Mendoza won her first match in the King Invitational by technical fall over Cece Maldonado of Southeast Alamance High School, 19-4. It’s wrestling’s version of a mercy rule after a competitor builds a 15-point lead. Mendoza then won her semifinal match by pinning Kyleigh Martin of Millbrook in 50 seconds.
But for Mendoza, winning the tournament would be just an ancillary achievement. The true prize she sought was selection as the tournament’s Most Outstanding Wrestler, an award the coaches vote on and that has eluded Mendoza in her career.
When Mendoza’s championship bout at 152 pounds was called to the mat, she took control from the initial whistle, opening a commanding lead into the second period against Sierra Gruber of Cardinal Gibbons. At 2:40 Mendoza pinned Gruber–another win, although she still went home without the Most Outstanding Wrestler title.
A Future in the Sport
Mendoza earned the opportunity to defend her state title after placing second in the NCHSAA 7A East Regional tournament last week, medically forfeiting in the final due to an injury. The girls’ tournament is scheduled for this Thursday and Friday at Greensboro’s First Horizon Coliseum.
Mendoza enters this last challenge with a 26-1 record. But maintaining the title will require her to overcome seven of the best wrestlers in the state.
With Mendoza’s growing list of titles and trophies, wrestling at the collegiate level seems like a foregone conclusion. But what comes next is uncertain.
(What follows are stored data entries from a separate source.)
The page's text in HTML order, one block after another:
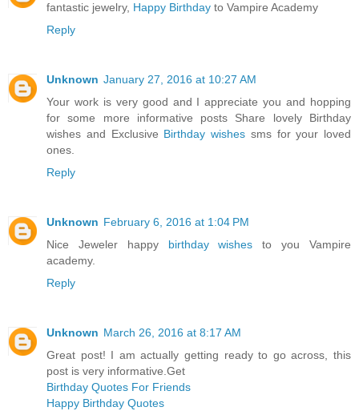
fantastic jewelry, Happy Birthday to Vampire Academy
Reply
Unknown January 27, 2016 at 10:27 AM
Your work is very good and I appreciate you and hopping
for some more informative posts Share lovely Birthday
wishes and Exclusive Birthday wishes sms for your loved
ones.
Reply
Unknown February 6, 2016 at 1:04 PM
Nice Jeweler happy birthday wishes to you Vampire
academy.
Reply
Unknown March 26, 2016 at 8:17 AM
Great post! I am actually getting ready to go across, this
post is very informative.Get
Birthday Quotes For Friends
Happy Birthday Quotes
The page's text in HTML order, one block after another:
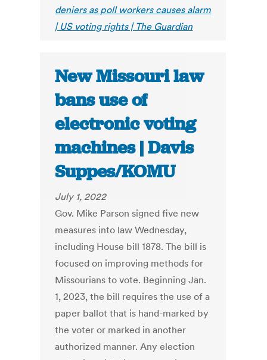
deniers as poll workers causes alarm
| US voting rights | The Guardian
New Missouri law
bans use of
electronic voting
machines | Davis
Suppes/KOMU
July 1, 2022
Gov. Mike Parson signed five new
measures into law Wednesday,
including House bill 1878. The bill is
focused on improving methods for
Missourians to vote. Beginning Jan.
1, 2023, the bill requires the use of a
paper ballot that is hand-marked by
the voter or marked in another
authorized manner. Any election
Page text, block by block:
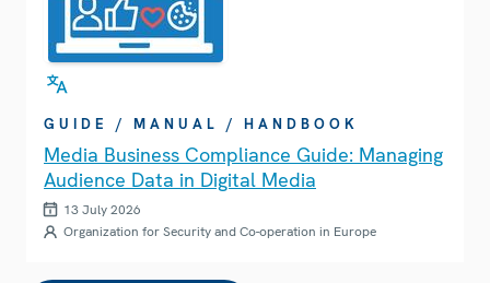
GUIDE / MANUAL / HANDBOOK
Media Business Compliance Guide: Managing
Audience Data in Digital Media
13 July 2026
Organization for Security and Co-operation in Europe
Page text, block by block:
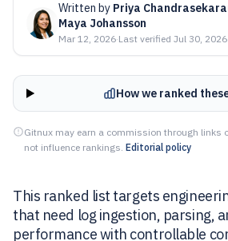
Written by Priya
Maya Johansson
Mar 12, 2026·Last verified Jul 30, 2026
How we ranked
Gitnux may earn a commission through links
not influence rankings. Editorial policy
This ranked list targets
that need log ingestion, parsing,
performance with controllable
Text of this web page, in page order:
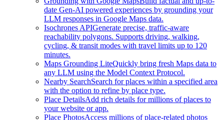
date Gen-AI powered experiences by grounding your
LLM responses in Google Maps data.
Isochrones APIGenerate precise, traffic-aware
reachability polygons. Supports driving, walking,
cycling, & transit modes with travel limits up to 120
minutes.
Maps Grounding LiteQuickly bring fresh Maps data to
any LLM using the Model Context Protocol.
Nearby SearchSearch for places within a specified area
with the option to refine by place type.
Place DetailsAdd rich details for millions of places to
your website or app.
Place PhotosAccess millions of place-related photos
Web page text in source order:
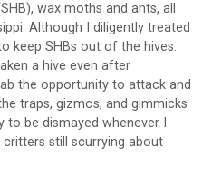
wax moths and ants, all
Although I diligently treated
keep SHBs out of the hives.
a hive even after
the opportunity to attack and
traps, gizmos, and gimmicks
be dismayed whenever I
still scurrying about
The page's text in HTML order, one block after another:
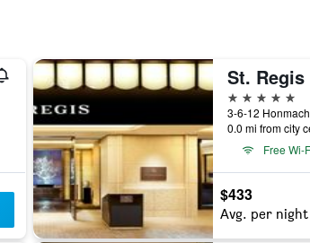
St. Regis
5 stars
3-6-12
0.0 mi from city
Free Wi-
$433
Avg. per night
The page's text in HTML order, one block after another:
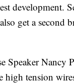
development.
get a second
Nancy
high tension
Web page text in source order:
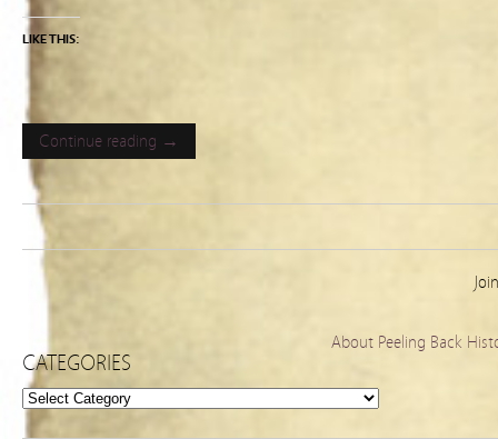
LIKE THIS:
Continue reading →
About Peeling Back
CATEGORIES
Categories

While the NCAA now sponsors women’s wrestling as a Division I sport, no North Carolina major college has a program. This includes schools with highly regarded wrestling pedigrees, such as NC State University. A spokesperson for the university told The Assembly it has no plans to create a women’s team.
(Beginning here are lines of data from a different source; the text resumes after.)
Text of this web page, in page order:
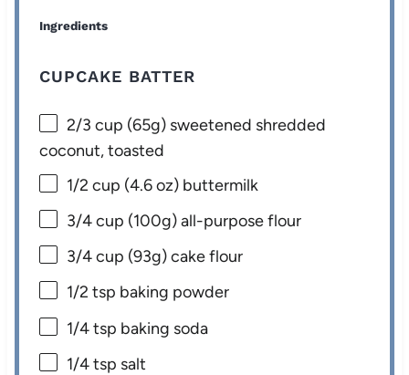
Ingredients
CUPCAKE BATTER
2/3 cup (65g) sweetened shredded
coconut, toasted
1/2 cup (4.6 oz) buttermilk
3/4 cup (100g) all-purpose flour
3/4 cup (93g) cake flour
1/2 tsp baking powder
1/4 tsp baking soda
1/4 tsp salt
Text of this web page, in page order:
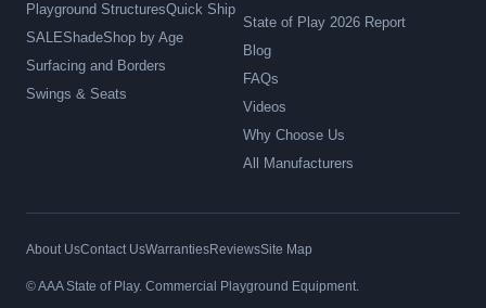
Playground StructuresQuick Ship
SALEShadeShop by Age
Surfacing and Borders
Swings & Seats
State of Play 2026 Report
Blog
FAQs
Videos
Why Choose Us
All Manufacturers
About UsContact UsWarrantiesReviewsSite Map
© AAA State of Play. Commercial Playground Equipment.
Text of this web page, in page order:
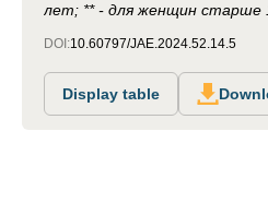
лет; ** - для женщин старше
DOI:10.60797/JAE.2024.52.14.5
Display table
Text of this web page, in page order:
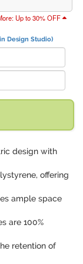
Up to 30% OFF
Design Studio)
design with
offering
ample space
are 100%
retention of
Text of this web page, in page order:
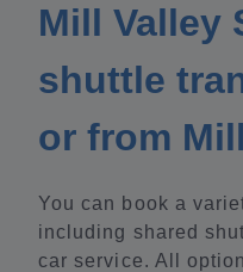
Mill Valley
shuttle
or from
You can book a
including shared
car service. All
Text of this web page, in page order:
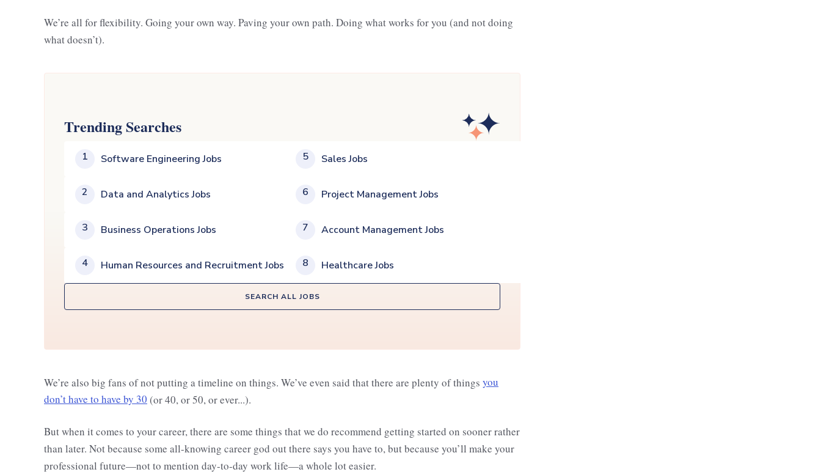
We’re all for flexibility. Going your own way. Paving your own path. Doing what works for you (and not doing
what doesn’t).
Trending Searches
1 Software Engineering Jobs
2 Data and Analytics Jobs
3 Business Operations Jobs
4 Human Resources and Recruitment Jobs
5 Sales Jobs
6 Project Management Jobs
7 Account Management Jobs
8 Healthcare Jobs
SEARCH ALL JOBS
We’re also big fans of not putting a timeline on things. We’ve even said that there are plenty of things you
don’t have to have by 30 (or 40, or 50, or ever...).
But when it comes to your career, there are some things that we do recommend getting started on sooner rather
than later. Not because some all-knowing career god out there says you have to, but because you’ll make your
professional future—not to mention day-to-day work life—a whole lot easier.
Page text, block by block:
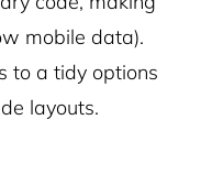
mobile data).
to a tidy options
layouts.
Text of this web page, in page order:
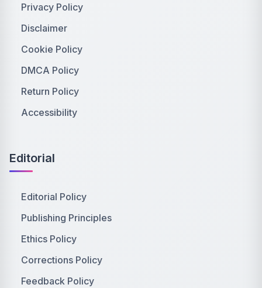
Privacy Policy
Disclaimer
Cookie Policy
DMCA Policy
Return Policy
Accessibility
Editorial
Editorial Policy
Publishing Principles
Ethics Policy
Corrections Policy
Feedback Policy
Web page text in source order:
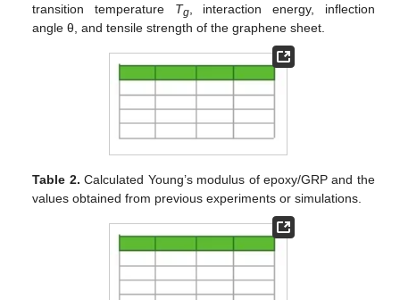
transition temperature Tg, interaction energy, inflection
angle θ, and tensile strength of the graphene sheet.
Table 2. Calculated Young’s modulus of epoxy/GRP and the
values obtained from previous experiments or simulations.
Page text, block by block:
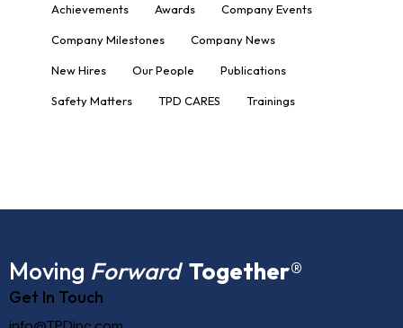
Achievements Awards Company Events
Company Milestones Company News
New Hires Our People Publications
Safety Matters TPD CARES Trainings
Moving Forward Together®
Get In Touch
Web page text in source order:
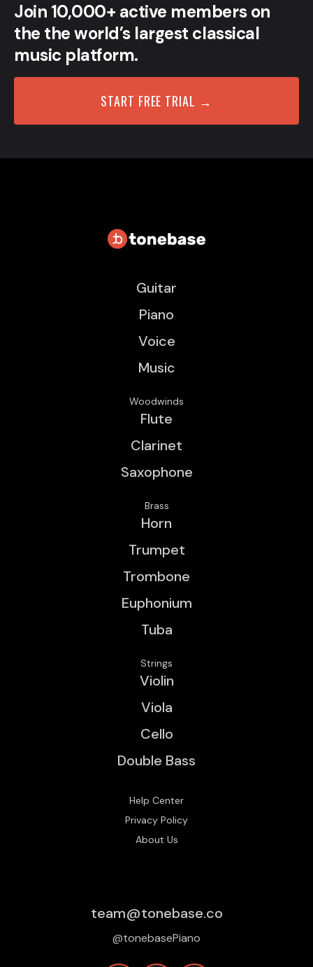
Join 10,000+ active members on
the the world’s largest classical
music platform.
START FREE TRIAL →
Guitar
Piano
Voice
Music
Woodwinds
Flute
Clarinet
Saxophone
Brass
Horn
Trumpet
Trombone
Euphonium
Tuba
Strings
Violin
Viola
Cello
Double Bass
Help Center
Privacy Policy
About Us
team@tonebase.co
@tonebasePiano
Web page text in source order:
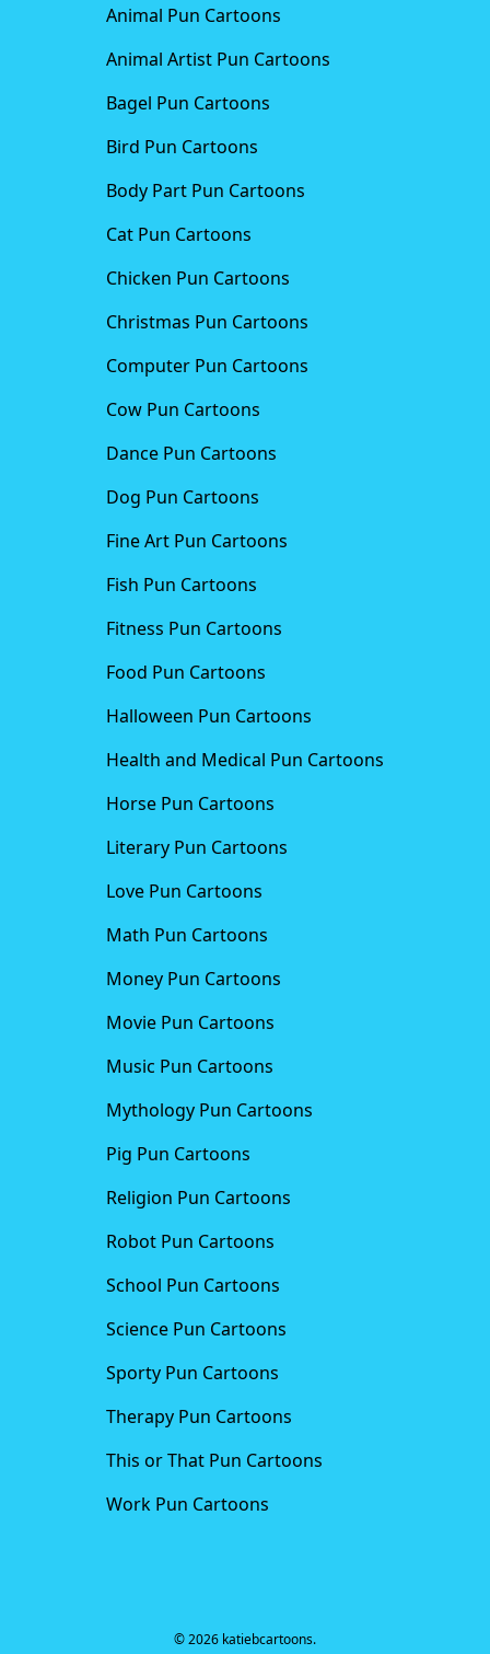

This has frustrated Mendoza as she weighs her educational needs and her athletic ambitions. “NC State would be the perfect school because I want to become a veterinarian,” she said.
Some smaller North Carolina colleges field women’s wrestling teams. Greensboro College started a women’s program in 2020 and competes in NCAA Division III. The University of Mount Olive debuted its women’s team in 2022 and has had sustained success in Division II, winning over 60% of its matches.
Neither appears inclined to move up to Division I. “We are completely happy at Division II,” Mount Olive Athletic Director Joey Higginbotham said. Three top N.C. wrestlers have already committed to women’s college teams–two out of state (Indiana Tech and Life University in Marietta, Georgia), and one at Montreat College, a small liberal arts school near Asheville that competes in the NAIA and is not part of the NCAA.
Mendoza said she feels a duty to continue with the sport after this season. “The decision to walk on the mat changed my whole life, so I feel like I owe it my whole life,” she said. “I want to show even the little girls that show up that watch me wrestle that if I can make a change, then they can, too.”